Becky is Chris’ fourteen-year-old daughter, a girl who overcame enormous challenges in her early years to become a vibrant, vital young woman. Her parents’ divorce has left its mark, though, most significantly in her relationship with her father. Once, they told remarkable stories together. Now, they barely speak. Emotional detachment from Chris is not Becky’s biggest concern, though.
Miea is the young queen of a fantasy land that Becky and Chris created when Becky was little – a fantasy land that has developed a life of its own. Miea knows nothing of Becky and Chris. She only knows that her beautiful kingdom – a place of remarkably varied flora, dignified and distinctive fauna, and an ecology that works in symphonic majesty – is in terrible, maybe fatal trouble.
At the most challenging junctures of their lives, Becky and Miea discover each other and Miea shares this discovery with Chris. For Becky, it is nearly inconceivable that a place she created has come into existence. For Miea, it is nearly inconceivable that a child created her land. For Chris, it is beyond inconceivable that he is again sharing something important in his daughter’s life. For all of them, it as though a world of opportunity has opened up before them..
My new novel Blue involves, among things, a bedtime-story fantasy world that comes to life several years after its creators have stopped telling stories about it. In creating this world, the biggest challenge I faced was avoiding making the world cute. Blue is not a children’s story but rather a story that has its foundations in the childhood of one of its characters. It was essential to me that the emotions be real in this novel, and I didn’t want to undercut these emotions with a cartoonish setting. On the surface, this shouldn’t have been a particularly difficult thing for me. I’ve been associated with the science fiction and fantasy field for nearly thirty years, and I’ve been schooled by some of the best writers, having published Ray Bradbury, Ursula LeGuin, Neal Gaiman, and so many others. Those writers never wrote cute, and I’d been steeped in their examples.
However, there was a fundamental world-building problem with Tamarisk, the fantasy world in Blue: the stories that had formed this world started when Becky, one of the storytellers, was five years old. How do you avoid making a story created by a five-year-old cute? This took quite a bit of time and quite a few iterations. At first, I kept trying to devise a world that a five-year-old would have devised. My second-youngest child was five when I started writing Blue, so I had that perspective in front of me all the time. Ultimately, though, I addressed this issue in two key ways. Becky and her father Chris kept telling Tamarisk stories until Becky was ten. If I allowed that the world they created kept changing as their storytelling grew more nuanced, then I could posit that Tamarisk evolved from that ten-year-old perspective, and ten-year-olds are significantly more worldly. This even offered me the opportunity to create the proof that convinces Miea (the primary viewpoint character from Tamarisk) that Becky in fact created her world when the two them meet when Becky is fourteen. I made Miea the only person in Tamarisk who remembered the world as it existed in those early stories:
“You know about my dancepoodle?”
“Yeah, I kinda made it up. At least I thought I made it up. Now I’m not so sure.”

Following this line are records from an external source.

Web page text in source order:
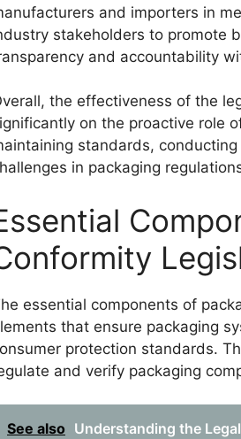
and importers in
stakeholders to promote
and accountability
the effectiveness of the
on the proactive role
standards,
in packaging
essential components of
that ensure packaging
protection standards.
and verify packaging
See also Understanding the

The woman seemed sad suddenly. “I had a—companion, I suppose you would call it—when I was younger. It was a four-legged animal with pink, curly hair, and it performed the most entertaining dances. I loved that animal so much, but no one else remembers it—or the existence of dancepoodles at all. I’ve never seen one in the kingdom and there is no record of them anywhere. Except in my heart.”
Becky wondered why she’d mentioned dancepoodles in the first place.
She’d invented them when she was little and then uninvented them when she got older and decided that Tamarisk should be more exotic and that no one in the kingdom should own pets.
“I changed the stories,” Becky said.
“The stories I told about Tamarisk. I wanted them to be more sophisticated, so I got rid of dancepoodles.” Becky tried to remember some other early creations. “And salmoladies—they were very smart fish—and caramelpetals, a really tasty flower.”
“Caramelpetals,” the woman said softly, almost nostalgically.
The other key way I dialed back on the cute factor was by allowing that the world of Tamarisk had become entirely independent once Becky and Chris stopped telling stories about it. Once it was no longer the product of a preadolescent mind, Tamarisk could develop layers that Becky couldn’t have imagined for it. This even helped ratchet up the dramatic tension, as, when Becky travels to Tamarisk, she discovers all kinds of things she never would have considered putting in her creation.
Ultimately, Blue is about the power of imagination. To create a world that felt real and that invited adult readers to engage in the story’s very serious messages, I needed to stretch my own imagination to the limit. It’s amazing to think how far some of us will go to avoid being cute.